CARSON CITY — Actor Nicolas Cage, Las Vegas Mayor Carolyn Goodman and a host of film producers asked legislators Tuesday to offer tax incentives for companies wanting to make movies in Nevada.

“Movies can introduce more people around the globe to Nevada,” Cage told members of the Senate Finance Committee. “We are close to Hollywood. It would be very easy to bring folks here. If we are successful, how about Nevada being home to one of the premier movie studios in America?”

They endorsed Senate Bill 165, sponsored by Sen. Aaron Ford, D-Las Vegas, which would offer as much as $35 million a year in tax incentives to companies that film in Nevada.  A variety of credits would be offered, including 17 percent on employee salaries and benefits.

Only Carole Vilardo, president of the Nevada Taxpayer Association, spoke against the bill, saying that tax incentives in Louisiana have not brought a positive return to that state.

“I believe this bill is on the fast track to move out,” added Vilardo, noting the amount of incentives the bill offers would equal a 1 percent pay increase for state employees.

But Finance Committee Chairwoman Debbie Smith, D-Sparks, denied there is a special push to pass the bill. She said she will consider Vilardo’s suggestion to limit the incentives to a one- or two-year pilot program to let the state assess whether the return is positive.

No action was taken on the bill, which must pass out of the Senate and Assembly by adjournment on June 3. A similar bill died in the 2011 session.

Cage’s appearance produced no special stir among the committee. The 49-year-old actor has a receding hairline and is no longer movie star handsome. In his suit, he could have passed for one of the lobbyists who attend the Legislature every day.

But Cage did bring a kind of local star power to the debate. Now a Las Vegas resident, he won an Academy Award in 1995 for his role in “Leaving Las Vegas.”

At one point in the hearing, Sen. Ben Kieckhefer, R-Reno, cracked that he would love to see “National Treasure 3 filmed in Nevada,” a reference to a sequel to two of Cage’s popular action films.

Goodman said she frequently is approached by producers who want to film in Nevada but instead go to states that offer incentives.

“The bottom line is determining whether we are willing to take the risk,” Ford added. “Nevada should be the top destination for films. We are letting other states pass us because we don’t offer film incentives.”

During the hearing, producers noted that the TV show “Vegas” is filmed in New Mexico and that a movie about Las Vegas is being made in North Carolina.

Louisiana offers a 30 percent tax credit. Forty-four movies and nine TV series were filmed in the state in 2011. But Gov. Bobby Jindal in March announced a plan to reduce the incentives offered companies.
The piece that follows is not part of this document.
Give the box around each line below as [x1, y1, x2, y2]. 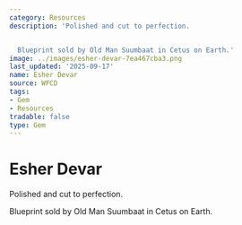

The Nevada Policy Research Institute, a Las Vegas-based conservative think tank, released a copy earlier this year of the Louisiana Legislature’s fiscal analysis of its film tax credit program. It found a $48 million net loss for the state in 2011 from the credit program.

But Cage contended tax credits have worked in Louisiana.

“Just try it,” Cage said. “A year at a time even. I think we would be very happy with the results.”